Retour d’expérience sur l’essai inter-laboratoire Norman de 2019 couplant l’échantillonnage passif à l’analyse non ciblée

Afin de caractériser de manière optimale la contamination du milieu aquatique, il faut réunir à la fois une stratégie d’échantillonnage et une approche analytique permettant la détection des contaminants la plus large possible. Des prélèvements ponctuels ne permettent qu’un état des lieux à un moment précis, mais le choix d’un échantillonnage passif reposant sur l’adsorption des micropolluants par un support déterminé permet d’estimer la contamination moyenne durant la période d’exposition du support. Après désorption des contaminants, leur détection est généralement assurée par chromatographie couplée à la spectrométrie de masse. L’approche traditionnelle ciblée n’autorise que la détection de contaminants présélectionnés. Pour détecter le plus grand nombre de contaminant possible il faut alors recourir à une approche non-ciblée basée sur la spectrométrie de masse à haute résolution (HRMS). Cependant, le couplage de l’échantillonnage passif et de l’analyse HRMS n’est pas une approche commune et un essai inter-laboratoire (EIL) a donc été organisé et réalisé en 2019 dans le cadre du réseau Norman. Dans le cadre de cet EIL, 21 laboratoires devaient utiliser une méthode LC-HRMS prédéfinie pour analyser les mêmes extraits de POCIS exposés pendant 24 et 48 heures en entrée et en sortie d’une usine de potabilisation d’eau.
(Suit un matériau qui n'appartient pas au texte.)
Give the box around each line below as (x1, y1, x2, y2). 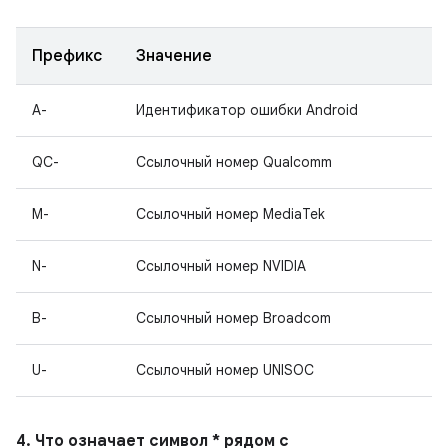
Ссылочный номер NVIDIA (136, 257, 306, 275)
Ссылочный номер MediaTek (136, 205, 325, 223)
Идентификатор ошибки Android (136, 101, 358, 119)
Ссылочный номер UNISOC (136, 361, 314, 379)
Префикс (32, 46, 102, 66)
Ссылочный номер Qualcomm (136, 153, 332, 171)
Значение (136, 46, 212, 66)
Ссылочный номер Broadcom (136, 309, 331, 327)
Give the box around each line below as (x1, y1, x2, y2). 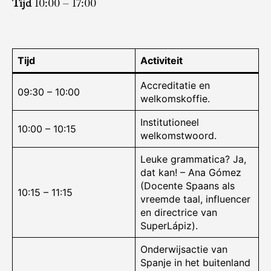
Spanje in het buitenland (140, 256, 250, 269)
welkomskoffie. (140, 93, 210, 105)
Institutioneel (140, 116, 199, 129)
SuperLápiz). (140, 220, 198, 232)
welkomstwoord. (140, 129, 217, 142)
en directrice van (140, 206, 217, 219)
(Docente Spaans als (140, 180, 235, 192)
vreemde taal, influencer (140, 193, 250, 206)
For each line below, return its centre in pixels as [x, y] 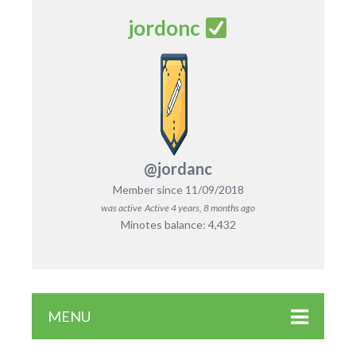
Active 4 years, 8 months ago [200, 207]
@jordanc [178, 168]
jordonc [166, 28]
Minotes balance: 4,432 [178, 224]
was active [122, 207]
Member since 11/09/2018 [178, 189]
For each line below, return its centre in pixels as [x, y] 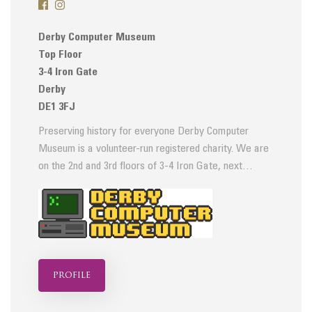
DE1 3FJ [57, 107]
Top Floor [60, 55]
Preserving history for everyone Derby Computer [143, 131]
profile [72, 275]
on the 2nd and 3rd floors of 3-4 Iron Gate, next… [146, 166]
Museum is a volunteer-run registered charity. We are [154, 149]
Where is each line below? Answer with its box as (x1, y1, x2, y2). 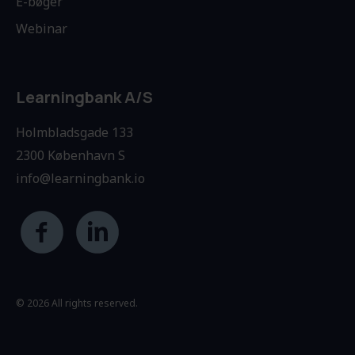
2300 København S (16, 147, 125, 165)
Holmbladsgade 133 (16, 124, 133, 142)
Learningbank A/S (16, 86, 153, 109)
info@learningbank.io (16, 170, 145, 188)
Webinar (16, 20, 67, 38)
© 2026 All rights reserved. (16, 296, 138, 311)
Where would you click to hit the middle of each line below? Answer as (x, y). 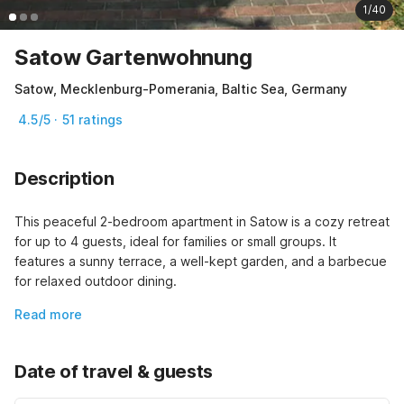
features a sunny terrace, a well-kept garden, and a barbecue (201, 261)
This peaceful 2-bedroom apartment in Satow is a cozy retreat (202, 221)
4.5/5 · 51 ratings (71, 119)
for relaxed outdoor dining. (96, 280)
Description (64, 178)
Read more (48, 314)
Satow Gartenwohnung (133, 57)
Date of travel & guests (114, 371)
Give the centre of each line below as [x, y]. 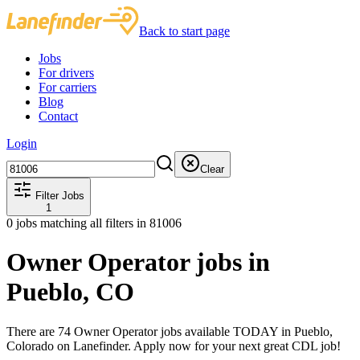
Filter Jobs [58, 196]
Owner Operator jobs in [138, 262]
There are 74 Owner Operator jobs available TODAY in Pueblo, [170, 331]
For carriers [67, 87]
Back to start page [184, 31]
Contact [58, 116]
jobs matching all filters [75, 223]
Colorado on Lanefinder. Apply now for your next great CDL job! [174, 346]

Ce rapport présente donc un premier retour d’expérience sur les résultats de cet EIL en examinant plus particulièrement les performances des laboratoires pour la recherche de molécules spécifiques dopées dans les échantillons, les logiciels libres pour le traitement des données HRMS, la comparabilité des empreintes chimiques générées par les différents laboratoires, puis l’effet de la durée d’exposition de l’échantillonneur passif sur la nature des contaminants détectés.
En premier lieu, on remarque que la méthode analytique imposée par les organisateurs de l’EIL n’a pas été rigoureusement suivie par les 21 laboratoires participants. Les variations observées peuvent concerner le volume injecté sur la colonne tout comme le gradient chromatographique (composition, débit). Une telle disparité des conditions analytiques crée une première source de difficulté pour la comparaison des résultats des différents laboratoires. Néanmoins, lorsque l’on ne considère plus un ensemble de molécules inconnues (caractérisé par une masse et un temps de rétention) mais des molécules connues (caractérisée par une masse, des fragments et éventuellement un temps de rétention), la comparaison reste tout à fait possible. On observe alors que les 6 molécules dopées dans les échantillons sont effectivement bien détectées par les différents laboratoires avec une fréquence de détection comprise entre 90 et 95%.
De plus on remarque que l’erreur sur la masse est généralement comprise entre 0 et 3 ppm, conformément au niveau de tolérance préconisée dans la littérature pour l’identification d’un composé lors d’une analyse par HRMS. Cependant, on remarque que, pour certains cas plus minoritaires, la déviation en masse peut atteindre 10 ppm. Une analyse suspectée avec une tolérance usuelle de 5 ppm aboutirait alors à un certain nombre de « faux négatifs » tandis qu’adapter la tolérance à 10 ppm aboutirait à augmenter le nombre de « faux positifs ».
Ensuite, afin d’examiner les données HRMS avec une approche totalement non-ciblée, ce rapport compare deux logiciels en accès libre : MZmine et workflow4metabolomics (W4M). D’une manière générale, MZmine révèle un plus grand nombre de « features » (signal associée à une molécule) que W4M. Cependant, cela n’est vraisemblablement pas lié à la performance du logiciel mais à la différence des critères utilisés pour le « peak picking » (recherche automatisée des signaux).

En raison des différences dans les méthodes d’acquisition évoquées auparavant, la comparaison directe des empreintes chimiques générées par les laboratoires participants s’est avérée très complexe et nous conduit à des différences. Néanmoins il en ressort une observation assez inattendue sur la durée d’exposition des échantillonneurs passifs. En effet, sur l’ensemble des composés détectés, environ un tiers est détecté uniquement dans les échantillonneurs exposés 2 jours à l’eau de rivière, un tiers est détecté uniquement dans les échantillonneurs exposés 4 jours, et un tiers est détectés dans les deux échantillonneurs. Un examen plus détaillé des « features » suggère qu’une augmentation du temps d’exposition des échantillonneurs favoriserait la détection des composés de masse plus importante et plus lipophiles.